Erosion of social licence: Informed trust and organisational trust must be high in order for individuals to freely share their personal data. This speaks to social licence - the permission that New Zealanders give to Stats NZ and other government agencies to make decisions surrounding the management, sharing and use of their data. For Stats NZ, loss of social licence will likely lead to greater difficulty in collecting reliable information and people may even deliberately provide incorrect information.

3. An admin-data-first census will create new data quality concerns

The proposed census transformation presents multiple challenges to data validity, reliability, and timeliness. We have summarised these under the themes of accuracy and practical concerns.

Accuracy

Linkage error: An admin-data-first census will require a linked dataset, such as the IDI or something akin to it. A linked-up dataset like the IDI, where there are not always common identifiers between datasets, requires some element of probabilistic linking. These methods bring with them the possibility of linkage error – false negatives and false positives. The rates of linkage error vary across sub-population and age groups[12],[13], impacting the accuracy of attribute data, which will likely lead to further inequities.

Households: Households are a key component of the census. Households are the unit about which much of the census and existing survey data (such as the HLFS) is collected. Without a reliable way to determine households, we lose key insights into life in Aotearoa such as household income and owner occupancy. We are particularly concerned about how households will be identified in an admin-data-first census. The definition of a household is heavily reliant on address data from multiple individuals and the address data is known to have issues around accuracy and how up-to-date it is across the source systems. Common situations where there are likely to be issues with households in the admin-data-first approach include:

Rental properties: Many people in Aotearoa do not own their own house. Due to the short-term nature of some flats, and the insecurity of renting in general, admin data may struggle to keep pace with people’s address changes. For younger people, if someone is living away from home they may keep their parent’s address. In this case, they would be counted under the parent’s household rather than the flatting household. This will disproportionately affect Māori, Pacific People, and young people.

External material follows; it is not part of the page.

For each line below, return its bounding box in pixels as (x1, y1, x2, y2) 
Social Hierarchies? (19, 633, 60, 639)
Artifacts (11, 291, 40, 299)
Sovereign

Family moving to another address: When different members of a household have their address identified from different source systems this may cause problems with the stability of the household. If even one of them is inconsistent with the other(s), then the household level information could be wrong. Consider a situation in which a household moves location. Different members of the household will interact with different agencies at different times. The household will appear to break into different households (and will be assigned new household ids) and then over time as different members interact with source agencies, they will merge back into a singular household (again with a different household id). This also presents issues where there is a genuine fragmenting of a household – for example parents separating or children leaving home and then returning.

The quality of household membership and household variable data are highly linked. These issues for households are summed up by the following quotes – “Further work is needed to better understand how differences in household membership impact derived household variables “ and recent work has substantially improved the ability to construct admin-based households and familial relationships, although there are still issues, particularly with placing more mobile groups in the correct households[14].

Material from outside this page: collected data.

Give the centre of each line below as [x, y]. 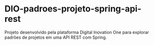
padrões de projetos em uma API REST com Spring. [56, 37]
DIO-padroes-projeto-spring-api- [73, 9]
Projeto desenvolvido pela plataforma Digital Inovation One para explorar [77, 32]
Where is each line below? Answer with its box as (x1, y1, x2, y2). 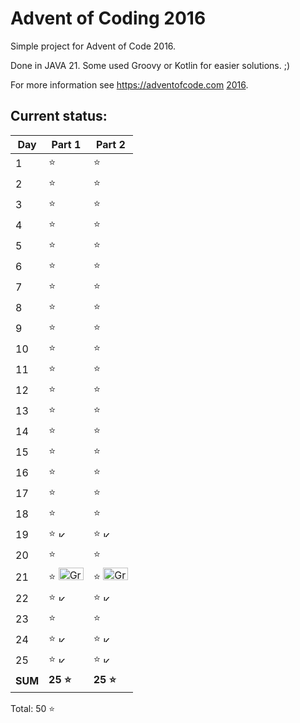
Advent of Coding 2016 (10, 7, 207, 30)
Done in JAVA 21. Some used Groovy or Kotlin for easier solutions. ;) (10, 59, 291, 71)
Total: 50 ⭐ (10, 702, 56, 714)
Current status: (10, 108, 108, 125)
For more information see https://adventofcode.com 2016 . (10, 78, 249, 91)
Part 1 (51, 137, 82, 151)
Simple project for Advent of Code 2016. (10, 40, 177, 52)
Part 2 (96, 137, 126, 151)

In addition, it is important to note that a high accuracy in determining households may not be sufficient to indicate that a method is suitable. This is because:

  • it is easy to identify households for people who have all been living together for a long time at the same address. This may cover 80% or more of all households.

  • it is hard to identify households for people who move around a lot or live in less stable situations.

The household will almost always be correct for the first group and will often be wrong for the second group. This situation where the errors are highly concentrated into one group is a significant issue.

Procedural Issues

Enforcement: We are particularly concerned around the accuracy and completeness of admin data in the absence of national survey data given that there is a legal requirement for residents in New Zealand to fill out the census forms accurately. There is currently no ability to enforce accountability on the part of agencies for their data quality at source. Admin data is primarily collected for operational purposes and people may choose not to fill out information they deem is irrelevant for the purposes of engaging with that agency.

Validation: Currently, the results produced by the admin-data-first approach are validated against the census data. For example, Stats NZ has determined that in 2018 the overall output quality rating for Māori descent is 82%[15]. It is unclear how Stats NZ will assess measurement accuracy in the future when the census is also based on admin data. There is a risk that over time the results of the admin-data-first approach may gradually diverge from what would have been obtained from a survey-based approach.

Self-judged attributes: Many attributes in the census are inherently self-judged or can be answered differently depending on the contexts in which they are asked.  Attempting to reconstruct these measures based on rules applied to admin data will be extremely difficult. As discussed in the equity section, this will disproportionately affect groups that do not interact directly with surveys or other mechanisms for self-determining data held about them.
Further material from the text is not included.